By the way, this is an example for an iPhone app. So we're talking OpenGL ES here, though I don't think it's a platform specific problem. If it is, than what is going on? And shouldn't this be not happening? And again, if so, how can I prevent this from happening?
The deviations you encounter maybe be caused by a lot of factors, including OS scheduler that kicks in and gives cpu to another process or similar issues. In fact normal human won't tell a difference between 1 and 2 ms render times. Motion pictures run at 25 fps, which means each frame is shown for roughly 40ms and it looks fluid for human eye.
As for animation stuttering you should examine how you maintain constant animation speed. Most common approach I've seen looks roughly like this:
while(loop)
{
lastFrameTime; // time it took for last frame to render
timeSinceLastUpdate+= lastFrameTime;
if(timeSinceLastUpdate > (1 second / DESIRED_UPDATES_PER_SECOND))
{
updateAnimation(timeSinceLastUpdate);
timeSinceLastUpdate = 0;
}
// do the drawing
presentScene();
}
Or you could just pass lastFrameTime to updateAnimation every frame and interpolate between animation states. The result will be even more fluid.
If you're already using something like the above, maybe you should look for culprits in other parts of your render loop. In Direct3D the costly things were calls for drawing primitives and changing render states, so you might want to check around OpenGL analogues of those.

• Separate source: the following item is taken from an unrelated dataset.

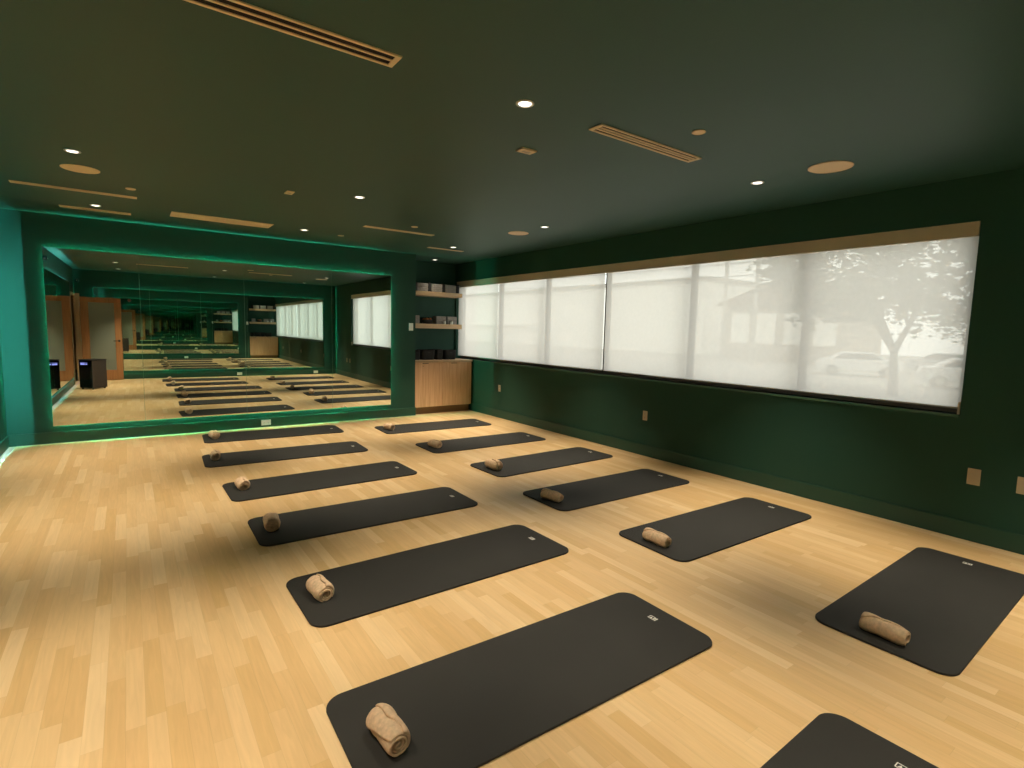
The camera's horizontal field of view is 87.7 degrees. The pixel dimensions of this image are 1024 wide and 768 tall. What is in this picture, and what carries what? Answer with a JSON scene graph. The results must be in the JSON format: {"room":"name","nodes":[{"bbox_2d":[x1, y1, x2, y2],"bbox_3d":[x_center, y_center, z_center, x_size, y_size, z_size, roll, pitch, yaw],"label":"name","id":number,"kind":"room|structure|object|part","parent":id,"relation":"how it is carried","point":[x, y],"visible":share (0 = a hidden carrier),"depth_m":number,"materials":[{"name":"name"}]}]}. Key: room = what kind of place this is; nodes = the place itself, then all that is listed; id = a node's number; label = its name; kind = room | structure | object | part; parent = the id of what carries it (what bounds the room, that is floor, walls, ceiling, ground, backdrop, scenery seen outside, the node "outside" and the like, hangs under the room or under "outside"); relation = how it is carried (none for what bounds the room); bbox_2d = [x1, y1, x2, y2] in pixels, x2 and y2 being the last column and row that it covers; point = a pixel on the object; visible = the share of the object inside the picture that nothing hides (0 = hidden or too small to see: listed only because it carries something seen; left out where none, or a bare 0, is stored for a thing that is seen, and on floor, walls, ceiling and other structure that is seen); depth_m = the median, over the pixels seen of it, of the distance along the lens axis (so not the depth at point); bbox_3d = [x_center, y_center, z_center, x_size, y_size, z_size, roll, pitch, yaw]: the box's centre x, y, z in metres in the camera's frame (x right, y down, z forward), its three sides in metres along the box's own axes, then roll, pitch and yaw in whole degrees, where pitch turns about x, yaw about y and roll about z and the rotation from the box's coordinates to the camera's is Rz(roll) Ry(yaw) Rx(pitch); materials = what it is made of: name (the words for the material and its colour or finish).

My favorite OpenGL expression of all times: "implementation specific". I think it applies here very well.
A quick search for mach_absolute_time results in this article: Link
Looks like precision of that timer on an iPhone is only 166.67 ns (and maybe worse).
While that may explain the large difference, it doesn't explain that there is a difference at all.
The three main reasons are probably:
Different execution paths during renderbuffer presentation. A lot can happen in 1ms and just because you call the same functions with the same parameters doesn't mean the exact same instructions are executed. This is especially true if other hardware is involved.
Interrupts/other processes, there is always something else going on that distracts the CPU. As far as I know the iPhone OS is not a real-time OS and so there's no guarantee that any operation will complete within a certain time limit (and even a real-time OS will have time variations).
If there are any other OpenGL calls still being processed by the GPU that might delay presentRenderbuffer. That's the easiest to test, just call glFinish() before getting the start time.
It is best not to rely on a high constant frame rate for a number of reasons, the most important being that the OS may do something in the background that slows things down. Better to sample a timer and work out how much time has passed each frame, this should ensure smooth animation.
Is it possible that the timer is not accurate to the sub ms level even though it is returning decimals 0.8->2.0?